D’une manière générale, les Junior-Entreprises souffrent d’une mauvaise réputation au sein de leur école : « requins », « polards », « no life », « geek » et autres termes, collent à la peau des Junior-Entrepreneurs. Cela n’est pas le cas dans notre école : EJE fait partie des plus grosses associations de l’EDHEC et chaque année plus de 200 candidats postulent pour en faire partie. Notre Junior-Entreprise est en train de franchir un cap (nombreux projets en interne et forte demande), ce qui oblige parfois les membres à tout mettre de côté. Or, ce n’est qu’à partir d’un équilibre entre l’investissement professionnel (au sein de la Junior-Entreprise) et l’épanouissement personnel (du cirage de bar en soirée, au concert de clarinette) que l’étudiant exprimera son meilleur potentiel.
Quelles sont les pistes de développement sur lesquelles vous travaillez actuellement ? Dans quel but ?
Contrairement à la plupart des JE, ce sont les membres d’EDHEC Junior Etudes (administrateurs) qui sont le plus souvent les réalisateurs.
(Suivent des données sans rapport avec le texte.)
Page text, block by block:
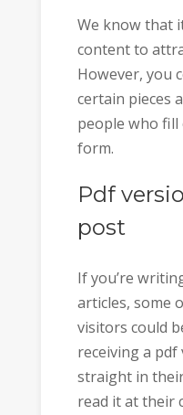
We know that
content to
However, you
certain pieces
people who fill
form.
Pdf
post
If you’re
articles, some
visitors could
receiving a
straight in
read it at their
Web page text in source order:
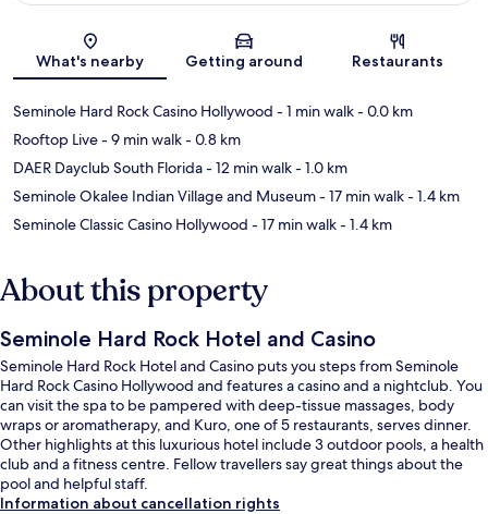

Les enquêteurs extérieurs s’occupent uniquement des phases terrains « pénibles » (administration de questionnaires etc.). Si ce système a beaucoup d’avantages, il a surtout pour principal inconvénient de « brider » notre activité : les administrateurs ont moins de temps à consacrer pour développer la structure à travers divers projets.
Nous avons donc commencé à nous tourner d’avantage vers les étudiants extérieurs réalisateurs, mais il nous faut trouver désormais le juste milieu au niveau du partage des tâches car le problème de la formation se pose. Un conseil pour les ingénieurs : rémunérez les administrateurs ! Même s’il s’agit que d’un seul JEH peu élevé, cela est toujours gratifiant pour le chef de projet. Pour avoir discuté avec certaines personnes dans ces Junior-Entreprises là, bien souvent les étudiants de l’école vous considèrent comme les « requins » alors que vous n’êtes même pas rémunérés… Paradoxal !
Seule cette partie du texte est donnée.